* [What you need to do] Using the records below, output the stretch that opens with the line containing "Este projeto está" and closes with the line containing "alfa. Certifique-se de", exactly and including both lines, with nothing more.
○ ○ ○
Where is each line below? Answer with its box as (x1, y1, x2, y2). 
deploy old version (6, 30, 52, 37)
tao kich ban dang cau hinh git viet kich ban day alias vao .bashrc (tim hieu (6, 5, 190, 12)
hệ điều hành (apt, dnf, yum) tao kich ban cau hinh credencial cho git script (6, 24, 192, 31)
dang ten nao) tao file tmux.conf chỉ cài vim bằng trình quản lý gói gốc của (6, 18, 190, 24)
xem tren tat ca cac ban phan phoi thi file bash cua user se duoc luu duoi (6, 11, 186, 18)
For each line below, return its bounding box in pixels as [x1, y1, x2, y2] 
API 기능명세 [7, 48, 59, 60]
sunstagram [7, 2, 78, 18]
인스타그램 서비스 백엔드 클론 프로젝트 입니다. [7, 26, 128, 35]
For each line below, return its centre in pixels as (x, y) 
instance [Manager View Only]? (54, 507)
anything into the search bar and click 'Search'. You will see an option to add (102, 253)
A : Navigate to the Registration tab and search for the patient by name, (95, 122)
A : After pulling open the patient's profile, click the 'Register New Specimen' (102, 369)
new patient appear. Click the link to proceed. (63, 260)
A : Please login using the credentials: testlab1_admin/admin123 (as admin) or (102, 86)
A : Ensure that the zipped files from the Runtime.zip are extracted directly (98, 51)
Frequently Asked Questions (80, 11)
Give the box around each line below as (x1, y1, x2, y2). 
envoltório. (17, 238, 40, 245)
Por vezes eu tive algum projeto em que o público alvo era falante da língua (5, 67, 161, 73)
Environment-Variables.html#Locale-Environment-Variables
○ ○ ○
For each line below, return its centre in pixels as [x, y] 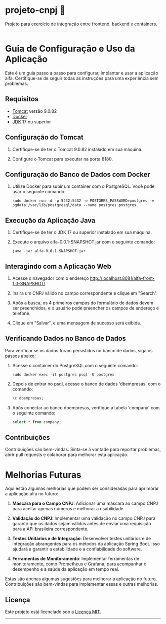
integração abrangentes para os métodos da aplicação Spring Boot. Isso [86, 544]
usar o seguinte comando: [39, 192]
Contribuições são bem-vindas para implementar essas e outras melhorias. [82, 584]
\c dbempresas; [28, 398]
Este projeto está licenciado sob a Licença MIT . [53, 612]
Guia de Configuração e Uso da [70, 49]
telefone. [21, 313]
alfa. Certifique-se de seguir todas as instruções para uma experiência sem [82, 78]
○ ○ ○
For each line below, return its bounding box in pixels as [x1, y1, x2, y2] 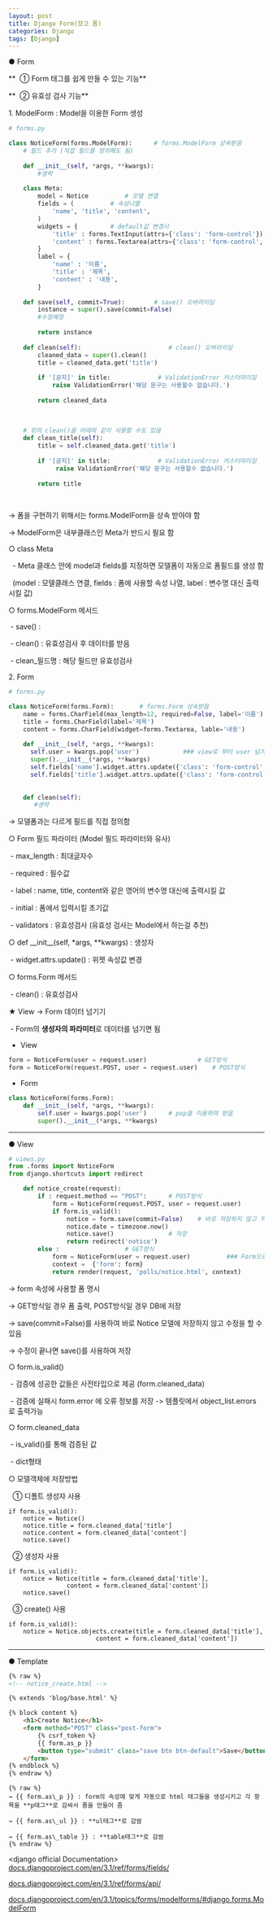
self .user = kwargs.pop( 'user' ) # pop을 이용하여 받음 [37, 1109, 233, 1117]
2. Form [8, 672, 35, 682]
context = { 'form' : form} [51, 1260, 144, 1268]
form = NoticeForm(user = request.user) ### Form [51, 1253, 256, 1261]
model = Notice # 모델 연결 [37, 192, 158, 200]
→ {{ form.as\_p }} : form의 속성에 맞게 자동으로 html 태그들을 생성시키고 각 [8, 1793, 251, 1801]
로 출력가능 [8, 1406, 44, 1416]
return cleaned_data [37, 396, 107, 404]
○ ○ ○
* [Result of the task]
Este projeto está licenciado sob a Licença MIT . [53, 612]
Guia de Configuração e Uso da [70, 49]
telefone. [21, 313]
alfa. Certifique-se de seguir todas as instruções para uma experiência sem [82, 78]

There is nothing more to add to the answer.